Иллюзионист. Иногда искусство заставляет идти на преступление, а иногда преступление – это искусство… - страница 4
– Давай за постановлением, без него нарвемся на неприятности. И пускай пробьют, нет ли у них дачи или второй квартиры. А сюда приставим машину. На тот случай, если Ермолаев в квартире прячется. Сейчас же вызывай. – Он оглянулся. Грановский был готов поставить те же пять тысяч, что старуха Ермолаева следит за ними из окна.
5
Грановский выбрался из машины и, обратив взгляд на сероватые стены следственного отдела, отталкивающе-родные, пропитанные пылью кабинетов, давно впитавшейся в мозг, встретил знакомое лицо. Он брезгливо выпятил подбородок.
– День добрый, гражданин, – не удержался майор от знака вежливости. Даже к такому, как этот.
– Здравия желаю, – промямлил Коробченко.
Недавний виновник почти четырех десятков убийств, как он утверждал, теперь выглядел жалким и сморщенным, как сдувшийся желтый шарик. Видимо, ломка набирала обороты.
– На свободу с чистой совестью? – сухо съязвил Грановский. – За новой дозой?
– Никак нет. За подарками. У жены день рождения.
– Что дарить будете? – неожиданно для самого себя спросил Грановский, вспомнив, что двадцать первого числа появилась на свет его супруга. Почти уже бывшая, спустя шестнадцать лет брака. Он внутреннее скорчился.
– Планшет хочу купить. В рассрочку.
– Ясно. Ну, сидели недолго, успеете.
– Почти сутки продержали. Вика вся извертелась, поди.
– Ну, а кто виноват? Приняли таблеточку, и стало весело, да?
– Тип того, – вздохнул Коробченко.
Грановский уже хотел ретироваться, но вдруг замер, осененный внезапной догадкой, и полез в карман за смартфоном.
– Взгляните-ка, раз уж столкнулись. Может, хоть какая-то польза от вас будет. – Он начал листать фотографии в альбоме. – Никого не узнаете?
– Не. Вроде нет, – помотал головой Коробченко.
Грановский чертыхнулся.
– Что значит – «вроде»? Давайте заново.
Под взглядом майора, Коробченко долго вглядывался в лица, прежде чем наконец ответил, усиленно шевеля затуманенными дурью мозгами.
– Ну, вообще… Может, вот этот. Хотя темно было.
– Этот? – встрепенулся Грановский. – Ну хоть какая-то уверенность есть?
– Как сказать. Не буду врать, лица почти не видел, тем более… – он хихикнул с глупым видом и облизал губы. – Малость того был…
– Но? – нетерпеливо спросил Грановский.
– Но вот кепка вроде та же. И куртка. И вообще весь вид. Высокий такой, крупный.
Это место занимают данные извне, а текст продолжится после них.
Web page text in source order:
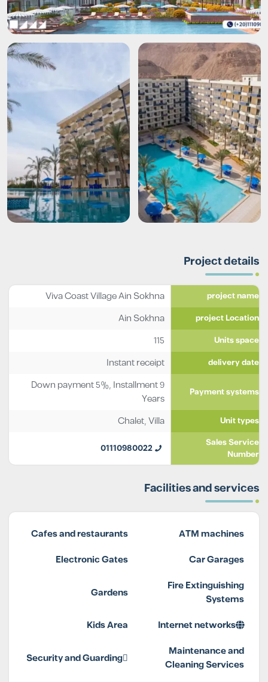
Project details
project name
Viva Coast Village Ain Sokhna
project Location
Ain Sokhna
Units space
115
delivery date
Instant receipt
Payment systems
Down payment 5%, Installment 9
Years
Unit types
Chalet,Villa
Sales Service
Number
01110980022
Facilities and services
ATM machines
Cafes and restaurants
Car Garages
Electronic Gates
Fire Extinguishing
Systems
Gardens
Internet networks
Kids Area
Maintenance and
Cleaning Services
Security and Guarding
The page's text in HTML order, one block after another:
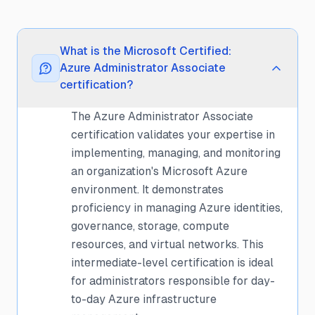
What is the Microsoft Certified:
Azure Administrator Associate
certification?
The Azure Administrator Associate
certification validates your expertise in
implementing, managing, and monitoring
an organization's Microsoft Azure
environment. It demonstrates
proficiency in managing Azure identities,
governance, storage, compute
resources, and virtual networks. This
intermediate-level certification is ideal
for administrators responsible for day-
to-day Azure infrastructure
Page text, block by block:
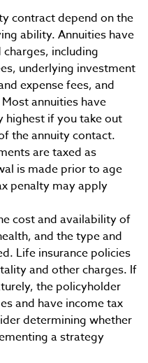
contract depend on the
ability. Annuities have
including
underlying investment
expense fees, and
annuities have
highest if you take out
the annuity contact.
are taxed as
is made prior to age
penalty may apply
cost and availability of
and the type and
Life insurance policies
and other charges. If
the policyholder
and have income tax
determining whether
a strategy
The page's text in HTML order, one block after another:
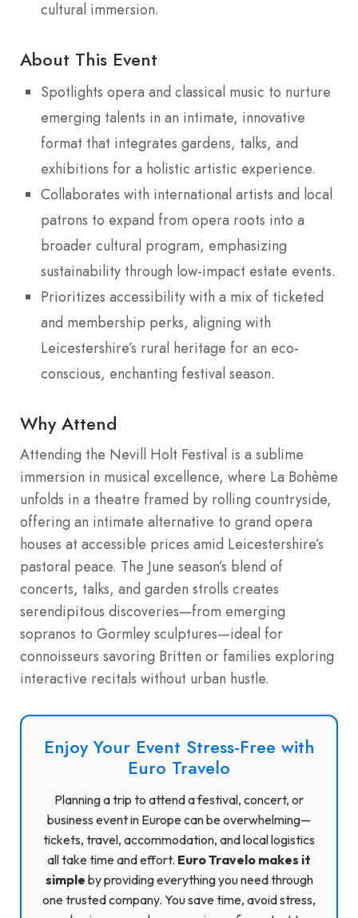
cultural immersion.
About This Event
Spotlights opera and classical music to nurture
emerging talents in an intimate, innovative
format that integrates gardens, talks, and
exhibitions for a holistic artistic experience.
Collaborates with international artists and local
patrons to expand from opera roots into a
broader cultural program, emphasizing
sustainability through low-impact estate events.
Prioritizes accessibility with a mix of ticketed
and membership perks, aligning with
Leicestershire’s rural heritage for an eco-
conscious, enchanting festival season.
Why Attend
Attending the Nevill Holt Festival is a sublime
immersion in musical excellence, where La Bohème
unfolds in a theatre framed by rolling countryside,
offering an intimate alternative to grand opera
houses at accessible prices amid Leicestershire’s
pastoral peace. The June season’s blend of
concerts, talks, and garden strolls creates
serendipitous discoveries—from emerging
sopranos to Gormley sculptures—ideal for
connoisseurs savoring Britten or families exploring
interactive recitals without urban hustle.
Enjoy Your Event Stress-Free with
Euro Travelo
Planning a trip to attend a festival, concert, or
business event in Europe can be overwhelming—
tickets, travel, accommodation, and local logistics
all take time and effort. Euro Travelo makes it
simple by providing everything you need through
one trusted company. You save time, avoid stress,

Так-то, конечно, похож… Но не сказать, что прямо в десятку.
Грановский развернул смартфон к себе и уставился на фотографию, взятую Зверевым, как тот выразился, с аватарки в «ВэКа». На которой был запечатлен Вадим Ермолаев.
6
Сидя на скрипучем стуле, морщась от рвавшегося в окно сквозняка и потирая грудь, Грановский вслушивался в отвратительное всхлипывание, издаваемое мужчиной с огромным, от виска до подбородка, фиолетовым родимым пятном. Стас Гусев закрывал лицо грязным платком, подрагивая то ли от холода, то ли от окончательно расшатанных нервов.
– Всюду резюме кидаю. Ничего. Кусок хлеба негде взять. За квартиру пятый месяц не плачу. Приходится у родителей одалживать, – жаловался он. – Старики последнее отдают.
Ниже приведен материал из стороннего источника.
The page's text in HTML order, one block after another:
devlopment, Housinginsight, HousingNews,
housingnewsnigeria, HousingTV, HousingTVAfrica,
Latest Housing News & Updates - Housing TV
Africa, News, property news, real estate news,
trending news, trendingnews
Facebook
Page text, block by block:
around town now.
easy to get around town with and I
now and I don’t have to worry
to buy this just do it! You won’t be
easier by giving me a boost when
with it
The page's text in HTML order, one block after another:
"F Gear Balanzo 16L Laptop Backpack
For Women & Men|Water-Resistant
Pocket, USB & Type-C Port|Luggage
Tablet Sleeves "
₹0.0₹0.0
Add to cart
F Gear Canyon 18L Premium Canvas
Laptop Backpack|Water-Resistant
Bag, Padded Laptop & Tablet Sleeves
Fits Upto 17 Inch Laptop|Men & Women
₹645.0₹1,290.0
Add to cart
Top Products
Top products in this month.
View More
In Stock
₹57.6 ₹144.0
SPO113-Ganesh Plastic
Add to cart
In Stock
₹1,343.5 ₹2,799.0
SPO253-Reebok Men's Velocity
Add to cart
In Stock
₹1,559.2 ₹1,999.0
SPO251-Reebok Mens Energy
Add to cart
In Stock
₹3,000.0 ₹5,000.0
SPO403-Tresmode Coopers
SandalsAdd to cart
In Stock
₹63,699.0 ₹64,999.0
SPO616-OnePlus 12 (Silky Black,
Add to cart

– Что же, и вахтером не устроиться? Или сторожем. Вон, за углом объявление висит, требуется продавец, – сочувственно бросил Зверев.
Гусев резко поднял голову. На его лице заиграл отблеск оскорбленного достоинства.
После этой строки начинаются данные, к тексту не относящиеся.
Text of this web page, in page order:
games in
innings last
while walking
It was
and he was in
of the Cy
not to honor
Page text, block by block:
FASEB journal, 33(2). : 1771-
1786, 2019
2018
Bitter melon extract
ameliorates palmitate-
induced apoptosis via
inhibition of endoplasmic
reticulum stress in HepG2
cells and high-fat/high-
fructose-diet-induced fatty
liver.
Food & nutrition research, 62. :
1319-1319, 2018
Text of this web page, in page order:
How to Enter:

– Я что, должен унижаться до работы сторожем? Или продавцом, по двенадцать часов стоять за прилавком? У меня два высших, между прочим. Закончил медицинский с отличием. И теперь вкалывать за какой-то сороковник. Ну нет, увольте. Меньше чем за шестьдесят пять-семьдесят и речи быть не может.